Chorégraphe révolutionnaire
Dès 1912, Nijinski devient chorégraphe. Sa première mise en scène, L’Après-midi d’un faune est un ballet en un acte, sur la musique du Prélude à l'après-midi d’un faune, composée par Debussy. Grâce à son système de notation, ce ballet est le premier du XXe siècle entièrement noté. La chorégraphie est révolutionnaire, (trop) osée pour l’époque : l’une des scènes suggère un orgasme.
En 1913, il se consacre à la création du Sacre du printemps L’oeuvre est brutale, à l’encontre des représentations traditionnelles.
Les danseurs sont courbés, de profil, pieds en dedans.

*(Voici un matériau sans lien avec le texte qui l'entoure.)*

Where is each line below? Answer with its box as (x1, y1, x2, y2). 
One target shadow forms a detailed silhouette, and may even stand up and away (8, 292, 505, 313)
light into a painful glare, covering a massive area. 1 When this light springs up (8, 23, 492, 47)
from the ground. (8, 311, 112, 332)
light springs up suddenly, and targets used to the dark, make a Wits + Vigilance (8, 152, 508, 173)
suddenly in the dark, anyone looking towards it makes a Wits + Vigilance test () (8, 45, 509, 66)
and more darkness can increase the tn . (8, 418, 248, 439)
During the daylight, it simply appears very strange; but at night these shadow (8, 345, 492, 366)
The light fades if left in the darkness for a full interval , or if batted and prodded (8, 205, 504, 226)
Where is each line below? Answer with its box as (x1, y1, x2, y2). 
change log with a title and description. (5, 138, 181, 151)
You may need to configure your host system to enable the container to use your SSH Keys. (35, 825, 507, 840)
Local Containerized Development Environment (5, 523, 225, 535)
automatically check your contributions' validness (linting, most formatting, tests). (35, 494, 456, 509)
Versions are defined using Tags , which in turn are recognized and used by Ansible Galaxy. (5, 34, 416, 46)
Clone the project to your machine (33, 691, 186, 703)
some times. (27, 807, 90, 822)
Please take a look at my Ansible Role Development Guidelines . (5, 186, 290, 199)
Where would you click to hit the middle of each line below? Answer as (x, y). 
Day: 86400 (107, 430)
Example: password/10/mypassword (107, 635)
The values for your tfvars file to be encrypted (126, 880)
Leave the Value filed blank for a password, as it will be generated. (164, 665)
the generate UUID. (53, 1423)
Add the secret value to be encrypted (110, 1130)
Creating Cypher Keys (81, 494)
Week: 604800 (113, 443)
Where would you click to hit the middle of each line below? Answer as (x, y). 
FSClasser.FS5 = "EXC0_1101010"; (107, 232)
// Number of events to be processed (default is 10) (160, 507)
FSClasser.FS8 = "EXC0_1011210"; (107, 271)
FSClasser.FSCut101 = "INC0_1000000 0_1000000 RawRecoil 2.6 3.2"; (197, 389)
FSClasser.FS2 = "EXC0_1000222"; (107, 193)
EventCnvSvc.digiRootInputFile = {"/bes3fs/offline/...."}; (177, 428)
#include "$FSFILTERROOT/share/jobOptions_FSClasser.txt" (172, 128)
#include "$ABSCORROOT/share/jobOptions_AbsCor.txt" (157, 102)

Sa représentation au Théâtre des Champs Elysées provoque un tollé général. Le public s’indigne, hue, si bien qu’il devient impossible d’entendre l’orchestre jouer. Même Stravinsky, à l'origine de la musique du ballet, s’indigne.
[J'ai] quitté la salle dès les premières mesures du prélude, qui tout de suite soulevèrent des rires et des moqueries. J'en fus révolté. Ces manifestations, d'abord isolées, devinrent bientôt générales et, provoquant d'autre part des contre-manifestations, se transformèrent très vite en un vacarme épouvantable.
Pourtant, le succès est posthume. Derrière ce scandale se cache une naissance, celle de la danse moderne.
Un écrivain illuminé
En 1919, il se marie avec l’aristocrate Hongroise Romola de Pulszky. Cela provoque la colère de Diaghilev qui le congédie. Sa santé mentale est fragile, il arrête la danse.
Coupé de la danse, Nijinski sombre peu à peu dans la folie. Alors qu’il se fragilise émotionnellement, il se lance dans la rédaction de ses cahiers, alternant incohérences et éclairs de génie.
Je sens que la Terre étouffe, c'est pourquoi je prie tout le monde d'abandonner les usines et de m'écouter. Je sais ce qu'il faut pour sauver la Terre. Je sais chauffer un poêle, c'est pourquoi je saurai réchauffer la Terre.
Il souffre d'hallucinations, en mars 1919, il est diagnostiqué schizophrène.